> _Required action_:
Retype exactly what runs from the first line of the data to the line with "Ritz-Carlton: Champagne Brunch", keeping both of those lines and skipping pictures.

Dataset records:
——

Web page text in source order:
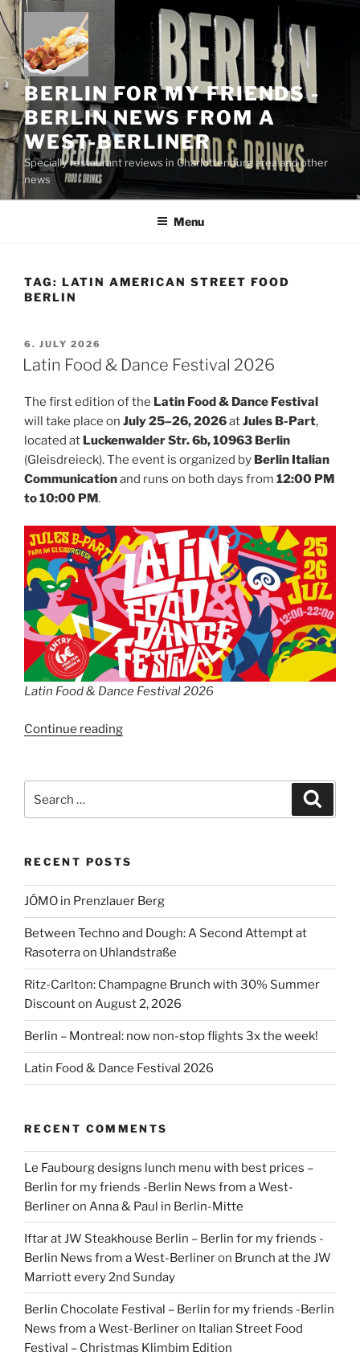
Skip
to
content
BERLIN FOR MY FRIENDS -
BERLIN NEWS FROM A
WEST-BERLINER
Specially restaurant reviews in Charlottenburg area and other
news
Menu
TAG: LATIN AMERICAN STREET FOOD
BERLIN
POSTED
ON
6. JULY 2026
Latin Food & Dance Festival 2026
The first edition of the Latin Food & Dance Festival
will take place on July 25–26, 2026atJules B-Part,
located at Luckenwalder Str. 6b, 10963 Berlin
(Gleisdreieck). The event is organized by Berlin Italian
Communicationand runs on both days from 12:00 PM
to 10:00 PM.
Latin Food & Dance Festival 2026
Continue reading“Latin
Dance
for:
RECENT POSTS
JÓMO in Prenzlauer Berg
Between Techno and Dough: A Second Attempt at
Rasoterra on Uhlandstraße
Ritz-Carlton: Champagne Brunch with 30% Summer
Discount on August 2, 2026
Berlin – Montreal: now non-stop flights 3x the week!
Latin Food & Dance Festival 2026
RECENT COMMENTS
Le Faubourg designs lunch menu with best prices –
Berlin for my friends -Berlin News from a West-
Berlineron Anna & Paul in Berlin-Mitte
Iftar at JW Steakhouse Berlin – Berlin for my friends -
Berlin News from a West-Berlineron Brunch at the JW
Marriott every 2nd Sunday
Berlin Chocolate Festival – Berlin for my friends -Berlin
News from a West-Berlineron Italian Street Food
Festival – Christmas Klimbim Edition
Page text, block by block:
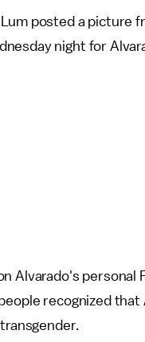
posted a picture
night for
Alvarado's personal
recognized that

——

> _Task answer_:
Web page text in source order:
Skip
to
content
BERLIN FOR MY FRIENDS -
BERLIN NEWS FROM A
WEST-BERLINER
Specially restaurant reviews in Charlottenburg area and other
news
Menu
TAG: LATIN AMERICAN STREET FOOD
BERLIN
POSTED
ON
6. JULY 2026
Latin Food & Dance Festival 2026
The first edition of the Latin Food & Dance Festival
will take place on July 25–26, 2026atJules B-Part,
located at Luckenwalder Str. 6b, 10963 Berlin
(Gleisdreieck). The event is organized by Berlin Italian
Communicationand runs on both days from 12:00 PM
to 10:00 PM.
Latin Food & Dance Festival 2026
Continue reading“Latin
Dance
for:
RECENT POSTS
JÓMO in Prenzlauer Berg
Between Techno and Dough: A Second Attempt at
Rasoterra on Uhlandstraße
Ritz-Carlton: Champagne Brunch with 30% Summer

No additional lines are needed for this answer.